BEGIN
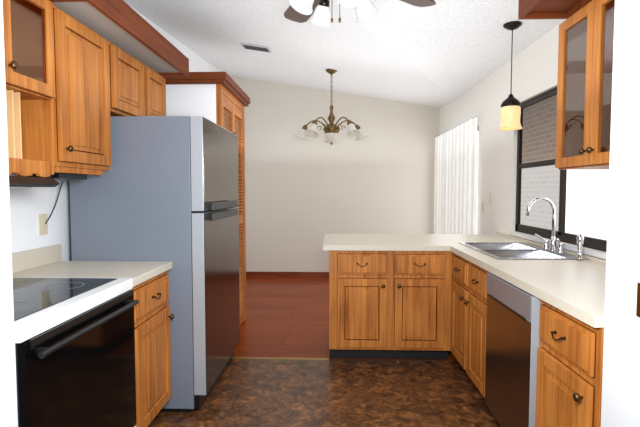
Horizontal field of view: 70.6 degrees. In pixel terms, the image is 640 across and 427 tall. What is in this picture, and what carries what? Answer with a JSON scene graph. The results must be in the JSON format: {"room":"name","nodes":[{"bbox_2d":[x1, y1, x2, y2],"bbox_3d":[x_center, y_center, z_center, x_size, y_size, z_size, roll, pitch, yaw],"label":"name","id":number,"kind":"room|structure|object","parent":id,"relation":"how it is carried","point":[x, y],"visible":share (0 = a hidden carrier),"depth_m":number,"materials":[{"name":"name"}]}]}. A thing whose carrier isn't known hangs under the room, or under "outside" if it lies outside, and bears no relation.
{"room":"kitchen","nodes":[
{"label":"kitchen","id":0,"kind":"room"},
{"bbox_2d":[0,0,17,426],"bbox_3d":[-1.250,-0.035,1.237,0.680,2.600,0.190,0,3,2],"label":"wall","id":1,"kind":"structure","parent":0,"point":[8,404],"depth_m":1.30,"materials":[{"name":"white paint"}]},
{"bbox_2d":[9,6,220,260],"bbox_3d":[-1.586,-0.419,2.836,0.100,3.200,8.200,0,3,2],"label":"wall","id":2,"kind":"structure","parent":0,"point":[28,206],"depth_m":2.57,"materials":[{"name":"paint"}]},
{"bbox_2d":[2,0,65,167],"bbox_3d":[-1.394,-0.569,1.704,0.356,0.740,0.769,0,3,2],"label":"upper cabinet","id":3,"kind":"object","parent":2,"relation":"attached to","point":[35,94],"depth_m":1.98,"materials":[{"name":"brown wood"}]},
{"bbox_2d":[38,214,47,234],"bbox_3d":[-1.542,0.061,2.519,0.008,0.115,0.070,0,3,2],"label":"electrical outlet","id":4,"kind":"object","parent":2,"relation":"attached to","point":[42,225],"visible":1,"depth_m":2.51,"materials":[{"name":"beige plastic"}]},
{"bbox_2d":[45,181,62,223],"bbox_3d":[-1.509,-0.064,2.567,0.055,0.243,0.095,0,3,2],"label":"cord","id":5,"kind":"object","parent":4,"relation":"attached to","point":[55,203],"visible":0.98,"depth_m":2.59,"materials":[{"name":"black plastic"}]},
{"bbox_2d":[9,11,117,171],"bbox_3d":[-1.374,-0.601,2.310,0.356,0.740,0.596,0,3,2],"label":"upper cabinet","id":6,"kind":"object","parent":2,"relation":"attached to","point":[72,84],"depth_m":2.33,"materials":[{"name":"brown wood"}]},
{"bbox_2d":[9,176,59,187],"bbox_3d":[-1.370,-0.119,1.685,0.401,0.046,0.675,0,3,2],"label":"under-cabinet range hood","id":7,"kind":"object","parent":6,"relation":"attached to","point":[21,182],"visible":0.67,"depth_m":1.85,"materials":[{"name":"black metal"}]},
{"bbox_2d":[62,48,165,175],"bbox_3d":[-1.351,-0.638,3.003,0.356,0.740,0.868,0,3,2],"label":"upper cabinet","id":8,"kind":"object","parent":2,"relation":"attached to","point":[141,90],"depth_m":2.92,"materials":[{"name":"brown wood"}]},
{"bbox_2d":[49,0,188,76],"bbox_3d":[-1.290,-1.048,2.368,0.518,0.135,2.150,0,3,2],"label":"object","id":9,"kind":"object","parent":2,"relation":"attached to","point":[124,26],"visible":0.64,"depth_m":2.58,"materials":[{"name":"brown wood"}]},
{"bbox_2d":[164,72,249,324],"bbox_3d":[-1.108,-0.014,4.134,0.768,2.255,1.040,0,3,2],"label":"tall cabinet","id":10,"kind":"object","parent":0,"point":[221,99],"depth_m":3.62,"materials":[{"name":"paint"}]},
{"bbox_2d":[148,359,500,426],"bbox_3d":[-0.009,1.301,1.166,3.370,0.060,4.790,0,3,2],"label":"floor","id":11,"kind":"structure","parent":0,"point":[325,393],"depth_m":2.90,"materials":[{"name":"brown tile"}]},
{"bbox_2d":[12,277,138,426],"bbox_3d":[-1.207,0.698,1.770,0.725,1.079,0.760,0,3,2],"label":"range","id":12,"kind":"object","parent":11,"relation":"on","point":[75,350],"visible":0.92,"depth_m":1.70,"materials":[{"name":"black glass"}]},
{"bbox_2d":[130,270,173,426],"bbox_3d":[-1.196,0.769,2.420,0.707,0.869,0.519,0,3,2],"label":"base cabinet","id":13,"kind":"object","parent":11,"relation":"on","point":[152,322],"visible":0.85,"depth_m":2.37,"materials":[{"name":"brown wood"}]},
{"bbox_2d":[12,244,172,286],"bbox_3d":[-1.210,0.263,2.393,0.679,0.140,0.522,0,3,2],"label":"countertop","id":14,"kind":"structure","parent":13,"relation":"on","point":[46,261],"depth_m":2.39,"materials":[{"name":"beige laminate"}]},
{"bbox_2d":[69,116,239,411],"bbox_3d":[-1.034,0.281,3.128,0.837,1.769,0.943,0,3,2],"label":"refrigerator","id":15,"kind":"object","parent":11,"relation":"on","point":[164,188],"visible":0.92,"depth_m":2.65,"materials":[{"name":"grey metal"}]},
{"bbox_2d":[451,252,478,389],"bbox_3d":[1.300,0.740,2.963,0.671,0.868,0.803,0,3,2],"label":"base cabinet","id":16,"kind":"object","parent":11,"relation":"on","point":[465,274],"depth_m":3.02,"materials":[{"name":"brown wood"}]},
{"bbox_2d":[479,267,489,397],"bbox_3d":[1.278,0.775,2.301,0.671,0.868,0.703,0,3,2],"label":"base cabinet","id":17,"kind":"object","parent":11,"relation":"on","point":[482,272],"depth_m":2.66,"materials":[{"name":"brown wood"}]},
{"bbox_2d":[485,273,540,426],"bbox_3d":[1.267,0.779,2.266,0.686,0.865,0.581,0,3,2],"label":"dishwasher","id":18,"kind":"object","parent":11,"relation":"on","point":[512,329],"visible":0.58,"depth_m":2.19,"materials":[{"name":"silver metal"}]},
{"bbox_2d":[535,300,603,426],"bbox_3d":[1.259,0.804,1.742,0.671,0.868,0.453,0,3,2],"label":"base cabinet","id":19,"kind":"object","parent":11,"relation":"on","point":[569,371],"depth_m":1.69,"materials":[{"name":"brown wood"}]},
{"bbox_2d":[427,232,605,327],"bbox_3d":[1.296,0.277,2.883,0.676,0.062,2.788,0,3,2],"label":"countertop","id":20,"kind":"structure","parent":19,"relation":"on","point":[575,288],"depth_m":2.23,"materials":[{"name":"beige laminate"}]},
{"bbox_2d":[459,242,588,259],"bbox_3d":[1.349,0.336,3.134,0.540,0.176,0.850,0,3,2],"label":"double-bowl sink","id":21,"kind":"object","parent":20,"relation":"in","point":[515,250],"visible":0.35,"depth_m":3.11,"materials":[{"name":"silver metal"}]},
{"bbox_2d":[526,197,583,259],"bbox_3d":[1.475,0.076,2.918,0.210,0.365,0.514,0,3,2],"label":"gooseneck faucet","id":22,"kind":"object","parent":20,"relation":"on","point":[580,243],"visible":0.98,"depth_m":3.00,"materials":[{"name":"silver metal"}]},
{"bbox_2d":[230,76,439,271],"bbox_3d":[0.182,-0.628,6.824,3.170,3.200,0.100,0,3,2],"label":"wall","id":23,"kind":"structure","parent":0,"point":[303,197],"depth_m":6.77,"materials":[{"name":"beige paint"}]},
{"bbox_2d":[246,272,328,277],"bbox_3d":[0.180,0.930,6.849,3.170,0.085,0.014,0,3,2],"label":"baseboard","id":24,"kind":"structure","parent":23,"relation":"attached to","point":[294,274],"depth_m":6.85,"materials":[{"name":"brown wood"}]},
{"bbox_2d":[123,0,564,107],"bbox_3d":[0.048,-1.629,2.718,3.370,0.691,8.200,0,3,2],"label":"ceiling","id":25,"kind":"structure","parent":0,"point":[440,53],"depth_m":3.81,"materials":[{"name":"white paint"}]},
{"bbox_2d":[240,43,271,52],"bbox_3d":[-0.622,-1.616,4.415,0.278,0.067,0.200,0,3,2],"label":"ceiling vent","id":26,"kind":"object","parent":25,"relation":"in","point":[255,47],"visible":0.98,"depth_m":4.38,"materials":[{"name":"white metal"}]},
{"bbox_2d":[284,0,332,26],"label":"ceiling fan","id":27,"kind":"object","parent":25,"relation":"hanging from","point":[300,11],"depth_m":2.16,"materials":[{"name":"white glass"}]},
{"bbox_2d":[294,69,367,144],"bbox_3d":[0.126,-1.177,5.054,0.847,0.826,0.819,0,3,2],"label":"dining chandelier","id":28,"kind":"object","parent":25,"relation":"hanging from","point":[331,129],"visible":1,"depth_m":4.98,"materials":[{"name":"gold metal"}]},
{"bbox_2d":[338,0,378,22],"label":"light","id":29,"kind":"object","parent":25,"relation":"hanging from","point":[364,9],"depth_m":2.07,"materials":[{"name":"white glass"}]},
{"bbox_2d":[400,0,435,6],"label":"blade","id":30,"kind":"object","parent":25,"relation":"hanging from","point":[420,3],"depth_m":2.41,"materials":[{"name":"brown wood"}]},
{"bbox_2d":[498,21,522,130],"bbox_3d":[1.326,-0.947,3.132,0.160,0.716,0.160,0,3,2],"label":"light","id":31,"kind":"object","parent":25,"relation":"hanging from","point":[510,113],"visible":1,"depth_m":3.10,"materials":[{"name":"yellow glass"}]},
{"bbox_2d":[231,277,457,360],"bbox_3d":[0.127,1.085,5.250,3.370,0.064,3.425,0,3,2],"label":"floor","id":32,"kind":"structure","parent":0,"point":[287,317],"depth_m":4.57,"materials":[{"name":"laminate"}]},
{"bbox_2d":[329,250,451,359],"bbox_3d":[0.544,0.700,3.729,0.931,0.869,0.654,0,3,2],"label":"base cabinet","id":33,"kind":"object","parent":32,"relation":"on","point":[389,304],"visible":0.85,"depth_m":3.44,"materials":[{"name":"brown wood"}]},
{"bbox_2d":[323,234,446,250],"bbox_3d":[0.502,0.237,3.843,0.930,0.040,0.880,0,3,2],"label":"countertop","id":34,"kind":"structure","parent":33,"relation":"on","point":[343,242],"depth_m":3.59,"materials":[{"name":"beige laminate"}]},
{"bbox_2d":[439,19,606,259],"bbox_3d":[1.682,-0.413,2.728,0.100,3.200,8.200,0,3,2],"label":"wall","id":35,"kind":"structure","parent":0,"point":[535,69],"depth_m":4.21,"materials":[{"name":"paint"}]},
{"bbox_2d":[434,113,478,233],"bbox_3d":[1.670,-0.046,5.723,0.043,2.092,1.980,0,3,2],"label":"vertical blinds","id":36,"kind":"object","parent":35,"relation":"hanging from","point":[455,180],"visible":0.75,"depth_m":5.45,"materials":[{"name":"white fabric"}]},
{"bbox_2d":[476,126,478,233],"bbox_3d":[1.785,0.013,5.778,0.045,2.030,1.750,0,3,2],"label":"sliding door","id":37,"kind":"structure","parent":35,"relation":"in","point":[477,181],"depth_m":5.07,"materials":[{"name":"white metal"}]},
{"bbox_2d":[481,202,483,212],"bbox_3d":[1.690,-0.067,4.710,0.011,0.114,0.070,0,3,2],"label":"switch plate","id":38,"kind":"object","parent":35,"relation":"attached to","point":[482,207],"visible":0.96,"depth_m":4.70,"materials":[{"name":"beige plastic"}]},
{"bbox_2d":[489,192,491,203],"bbox_3d":[1.683,-0.154,4.465,0.011,0.114,0.070,0,3,2],"label":"switch plate","id":39,"kind":"object","parent":35,"relation":"attached to","point":[490,197],"visible":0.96,"depth_m":4.46,"materials":[{"name":"beige plastic"}]},
{"bbox_2d":[518,0,591,19],"bbox_3d":[1.336,-1.083,1.934,0.538,0.178,1.058,0,3,2],"label":"crown molding","id":40,"kind":"structure","parent":35,"relation":"attached to","point":[547,9],"depth_m":2.39,"materials":[{"name":"brown wood"}]},
{"bbox_2d":[508,87,608,258],"bbox_3d":[1.676,-0.339,3.223,0.095,1.120,1.420,0,3,2],"label":"window","id":41,"kind":"structure","parent":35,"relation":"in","point":[578,199],"depth_m":3.33,"materials":[{"name":"glass"}]},
{"bbox_2d":[555,0,614,169],"bbox_3d":[1.418,-0.602,1.941,0.372,0.780,1.008,0,3,2],"label":"upper cabinet","id":42,"kind":"object","parent":35,"relation":"attached to","point":[584,79],"visible":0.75,"depth_m":2.17,"materials":[{"name":"brown wood"}]},
{"bbox_2d":[601,0,639,426],"bbox_3d":[1.257,-0.014,1.320,0.656,2.550,0.280,0,3,2],"label":"wall","id":43,"kind":"structure","parent":0,"point":[620,405],"depth_m":1.39,"materials":[{"name":"white paint"}]}
]}
END
**Exercise details**
Show all lines above that contain "kitchen".

**Solution to this task**
{"room":"kitchen","nodes":[
{"label":"kitchen","id":0,"kind":"room"},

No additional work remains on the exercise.